Jumping the evolutionary fence
When I arrived in Australia, the first person I met was lovely lesbian lady. Well, it was the first time I had ever dealt with a girl who thought “blokes were just tools” and women were at the very top of the evolutionary chain.
One of the first things I noticed, was the totally relaxed the living environment. None the usual girl-boy shared space issues or conflicts. Being a player, she would regularly ask me – “What do think of her?“, “She’s so sweet. I could love her. Did you notice that bra?“.
Now that you’ve got situation framed, you’ll understand my surprise when I got an email that she’d met a Chef – a bloke – a tool at the bottom of the evolutionary chain !!!
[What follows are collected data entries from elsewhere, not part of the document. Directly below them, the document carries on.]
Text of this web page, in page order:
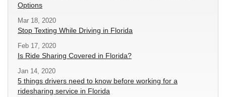
Options
Mar 18, 2020
Stop Texting While Driving in Florida
Feb 17, 2020
Is Ride Sharing Covered in Florida?
Jan 14, 2020
5 things drivers need to know before working for a
ridesharing service in Florida
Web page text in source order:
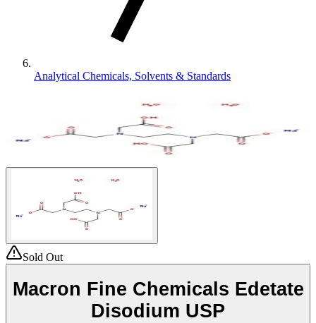
Analytical Chemicals, Solvents & Standards
Sold Out
Macron Fine Chemicals Edetate
Disodium USP
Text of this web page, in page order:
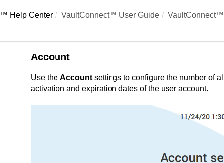
™ Help Center VaultConnect™ User Guide VaultConnect™
Account
Use the Accountsettings to configure the number of
activation and expiration dates of the user account.
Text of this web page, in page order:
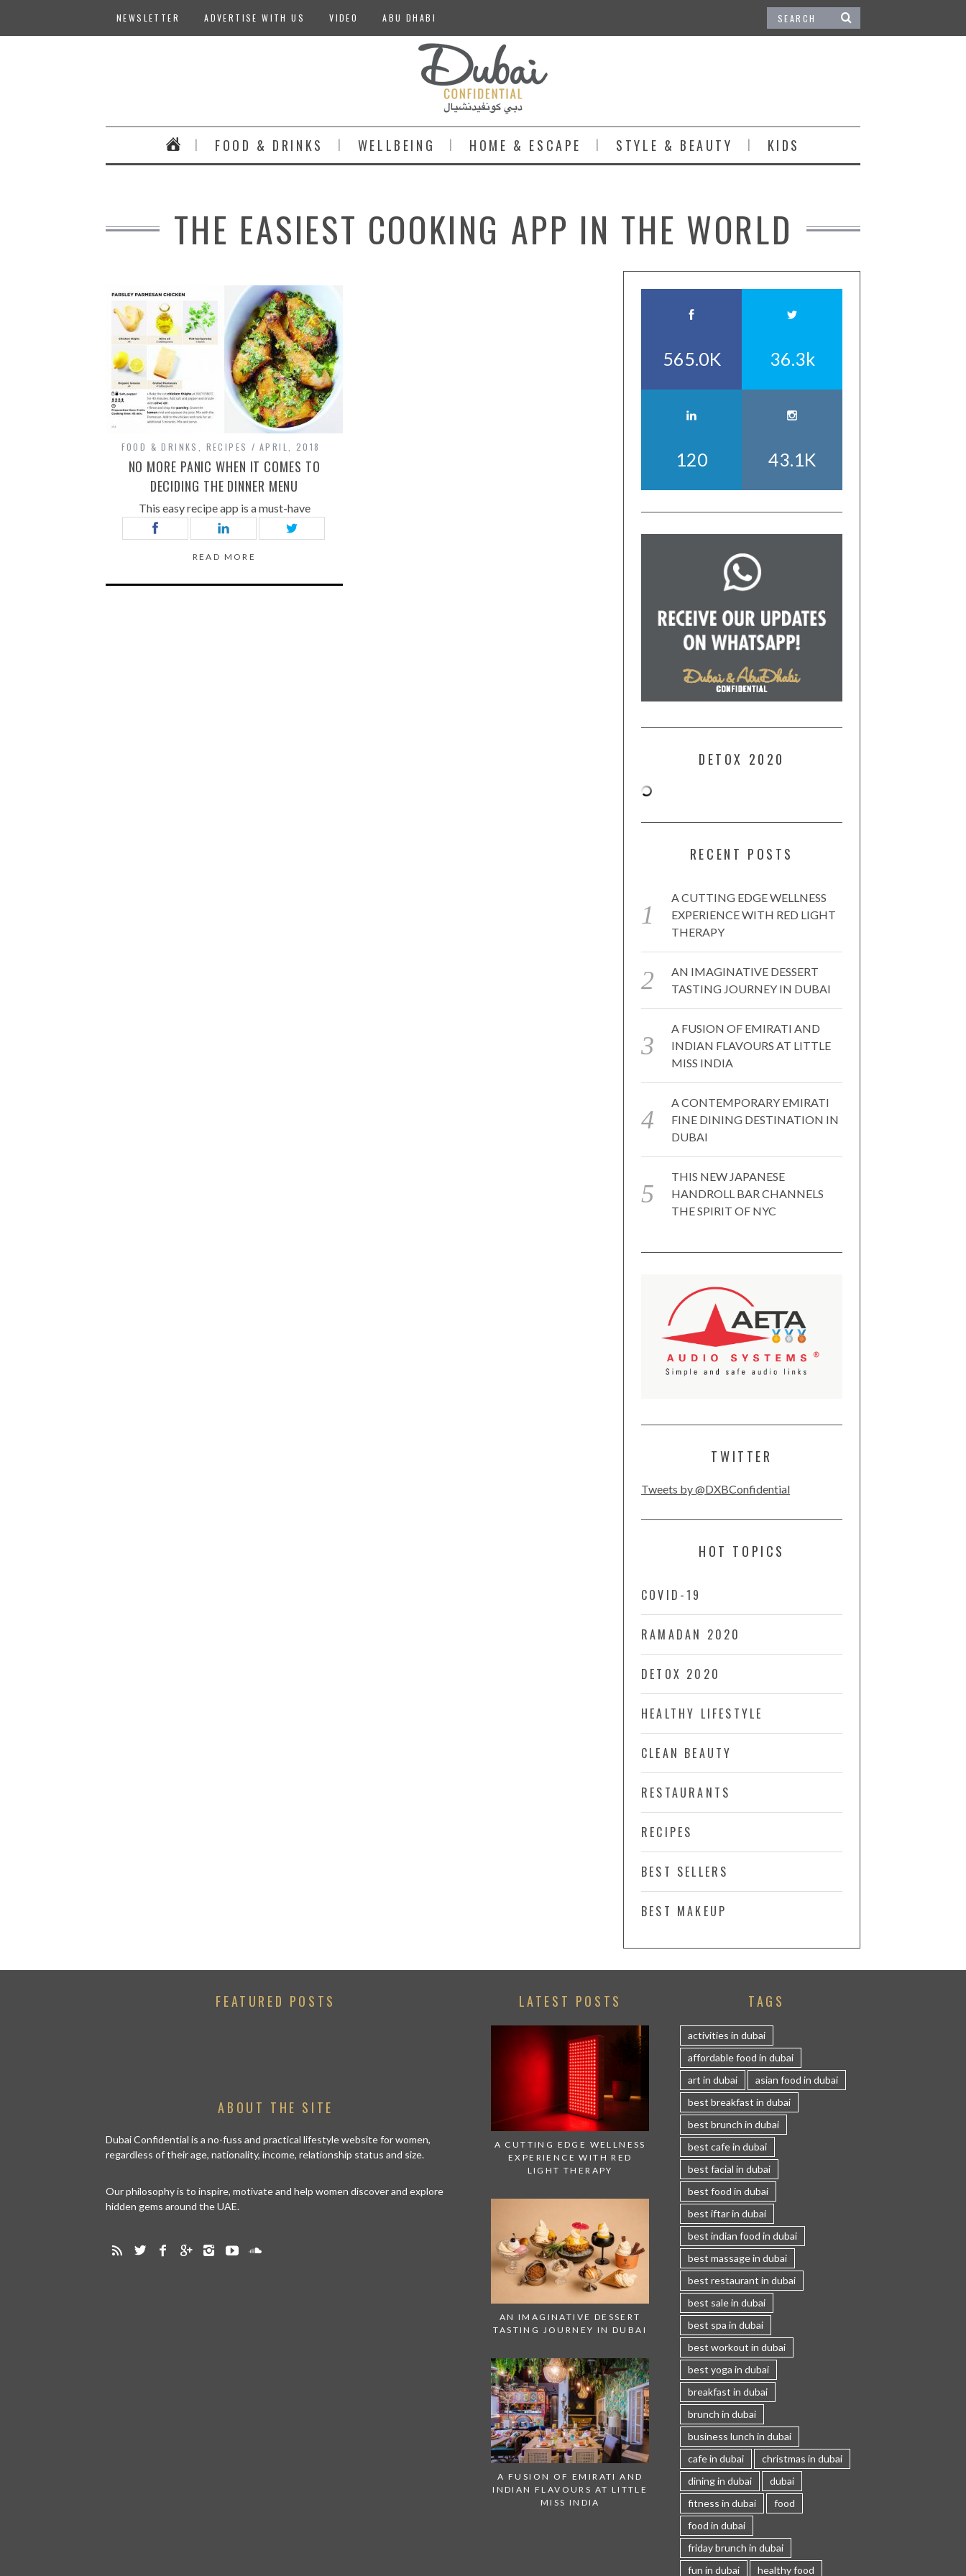
NEWSLETTER ADVERTISE WITH US VIDEO ABU DHABI
FOOD & DRINKS WELLBEING HOME & ESCAPE STYLE & BEAUTY KIDS
THE EASIEST COOKING APP IN THE WORLD
FOOD & DRINKS RECIPES APRIL, 2018
NO MORE PANIC WHEN IT COMES TO
DECIDING THE DINNER MENU
This easy recipe app is a must-have
READ MORE
565.0K 36.3k
120 43.1K
DETOX 2020
RECENT POSTS
A CUTTING EDGE WELLNESS
EXPERIENCE WITH RED LIGHT
THERAPY
AN IMAGINATIVE DESSERT
TASTING JOURNEY IN DUBAI
A FUSION OF EMIRATI AND
INDIAN FLAVOURS AT LITTLE
MISS INDIA
A CONTEMPORARY EMIRATI
FINE DINING DESTINATION IN
DUBAI
THIS NEW JAPANESE
HANDROLL BAR CHANNELS
THE SPIRIT OF NYC
TWITTER
Tweets by @DXBConfidential
HOT TOPICS
COVID-19
RAMADAN 2020
DETOX 2020
HEALTHY LIFESTYLE
CLEAN BEAUTY
RESTAURANTS
RECIPES
BEST SELLERS
BEST MAKEUP
FEATURED POSTS
ABOUT THE SITE
Dubai Confidential is a no-fuss and practical lifestyle website for women,
regardless of their age, nationality, income, relationship status and size.
Our philosophy is to inspire, motivate and help women discover and explore
hidden gems around the UAE.
LATEST POSTS
A CUTTING EDGE WELLNESS
EXPERIENCE WITH RED
LIGHT THERAPY
AN IMAGINATIVE DESSERT
TASTING JOURNEY IN DUBAI
A FUSION OF EMIRATI AND
INDIAN FLAVOURS AT LITTLE
MISS INDIA
TAGS
activities in dubai
affordable food in dubai
art in dubai
asian food in dubai
best breakfast in dubai
best brunch in dubai
best cafe in dubai
best facial in dubai
best food in dubai
best iftar in dubai
best indian food in dubai
best massage in dubai
best restaurant in dubai
best sale in dubai
best spa in dubai
best workout in dubai
best yoga in dubai
breakfast in dubai
brunch in dubai
business lunch in dubai
cafe in dubai
christmas in dubai
dining in dubai
dubai
fitness in dubai
food
food in dubai
friday brunch in dubai
fun in dubai
healthy food

Finally I had a chance to ensure that us blokes – could apply our tools
She’d jumped her evolutionary fence.
She had to love this bloke.
She had to understand how great us blokes are.
Good food equals great sex. Dinning with a potential mate can tell you a lot about them. Just think about the words we use – spicy, gooey, steamy food. Now that should be telling u something.
This behavior probably comes from the stone age when the bloke would go pick up a mammoth for dinner (Maccers didn’t exist yet!!!). Meanwhile the Sheila would stroll down to Eden – picking up the fruit and veg (=prehistoric shopping without visa) – to ensure a well balanced diet
.
While she washed the potatoes, he baked the chocolate cake from scratch. Together they’d sit around the cave fire on a tiger skinned floor enjoying dinner together. As the flames died and the night grew cold, the bloke snuggled up – (she’d taken the mammoth blanket!!) – looking for some bonded warmth. The rest is history.
And as you see, all really good relationships – boy girl – romance have started with a cave-made candlelit decadent dining experience.
So don’t just eat ur Chef – nibble slowly gently…
The desert that follows will be your laced aphrodisiac
But whatever you do, blokes – especially Chefs – don’t like girls that stick with a salad and then peck at it. If you tell your Sheila mates that the Chef bakes and offers them “samples”, they’ll be swooning around your catch.
If they swoon, get a leash for the Chef – spanking as required until well trained.